## Given records
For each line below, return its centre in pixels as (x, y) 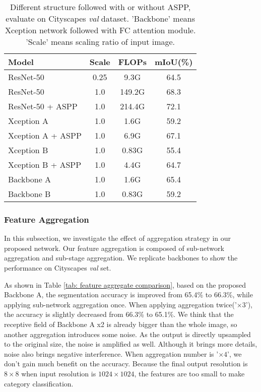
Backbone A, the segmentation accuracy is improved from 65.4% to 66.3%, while (128, 295)
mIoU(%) (174, 62)
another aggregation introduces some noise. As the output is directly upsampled (127, 334)
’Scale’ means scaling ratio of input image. (101, 42)
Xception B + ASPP (45, 165)
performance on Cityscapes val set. (58, 268)
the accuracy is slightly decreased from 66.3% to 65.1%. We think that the (119, 314)
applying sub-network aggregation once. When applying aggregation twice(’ (120, 304)

## Prompt
In the answer, give only the lines from the top of the data above through the line with "image. (101, 42)", reproduced exactly; no picture may appear.

## Exercise solution
For each line below, return its centre in pixels as (x, y) 
Backbone A, the segmentation accuracy is improved from 65.4% to 66.3%, while (128, 295)
mIoU(%) (174, 62)
another aggregation introduces some noise. As the output is directly upsampled (127, 334)
’Scale’ means scaling ratio of input image. (101, 42)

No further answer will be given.